# Hedgezilla



## starby (Apr 25, 2010)

I just finished this little video for one of my classes. Beware of giant quills!


----------



## Puffers315 (Apr 19, 2010)

Two thumbs up, cute and it made me chuckle.  

On a side note, my first hedgehog Vera Lee came from Oswego, three streets west and a few miles south from the end of NY 481.


----------



## LarryT (May 12, 2009)

Puffers315 said:


> Two thumbs up, cute and it made me chuckle.
> 
> On a side note, my first hedgehog Vera Lee came from Oswego, three streets west and a few miles south from the end of NY 481.

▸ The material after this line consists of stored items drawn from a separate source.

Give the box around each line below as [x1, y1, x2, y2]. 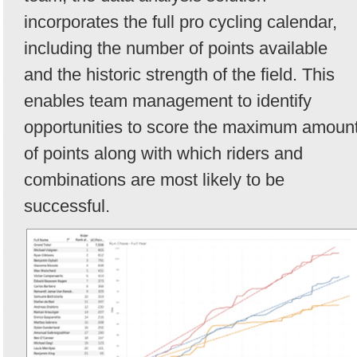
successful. [24, 196, 110, 217]
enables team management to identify [24, 91, 312, 112]
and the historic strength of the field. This [24, 65, 335, 85]
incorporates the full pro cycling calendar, [24, 12, 337, 33]
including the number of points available [24, 38, 328, 59]
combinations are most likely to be [24, 170, 284, 190]
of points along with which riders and [24, 143, 303, 164]
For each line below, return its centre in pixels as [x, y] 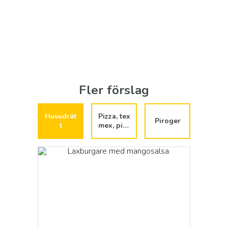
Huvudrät [61, 116]
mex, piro [114, 125]
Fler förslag [114, 90]
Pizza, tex [114, 116]
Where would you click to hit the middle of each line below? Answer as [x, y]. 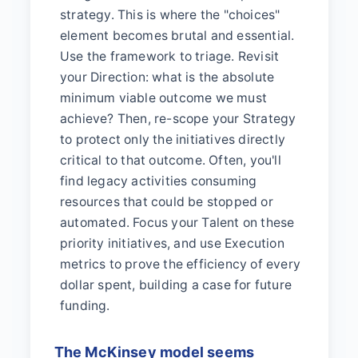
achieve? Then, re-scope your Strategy [178, 118]
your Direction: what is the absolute [167, 77]
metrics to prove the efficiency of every [180, 264]
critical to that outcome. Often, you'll [171, 160]
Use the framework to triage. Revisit [170, 56]
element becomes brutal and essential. [177, 35]
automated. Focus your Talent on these [177, 222]
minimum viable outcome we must [163, 97]

Ditto! And Puffers this is the shortest post i've ever seen you write! :lol: :lol:


----------



## Nancy (Aug 22, 2008)

LarryT said:


> Puffers315 said:
> 
> 
> > Two thumbs up, cute and it made me chuckle.
> ...


Ditto. That is cute. Ditto to what Larry wrote too. :lol: :lol:


----------



## tie-dye hedgie (Dec 19, 2009)

Nancy said:


> LarryT said:
> 
> 
> > Puffers315 said:
> ...


I guess I will continue the "dittoing" and say ditto an both accounts also! :lol: 
Thanks for sharing!


----------



## Puffers315 (Apr 19, 2010)

Oy, now I feel obligated to write a 10 page essay or write in full detail my trip to get Vera and how I was worried the belt on my truck's motor was going to snap.


----------



## firephoenixla (Sep 13, 2010)

So cute, I love how you tubed him to the moon! What a creative solution!


----------



## PJM (May 7, 2010)

:lol: 
I love you guys!
Very nice video.
:lol:


----------



## Hedgieonboard (Nov 15, 2009)

lol I Loved it


----------



## marriedfilingjointly (Nov 24, 2010)

That was hilarious!


----------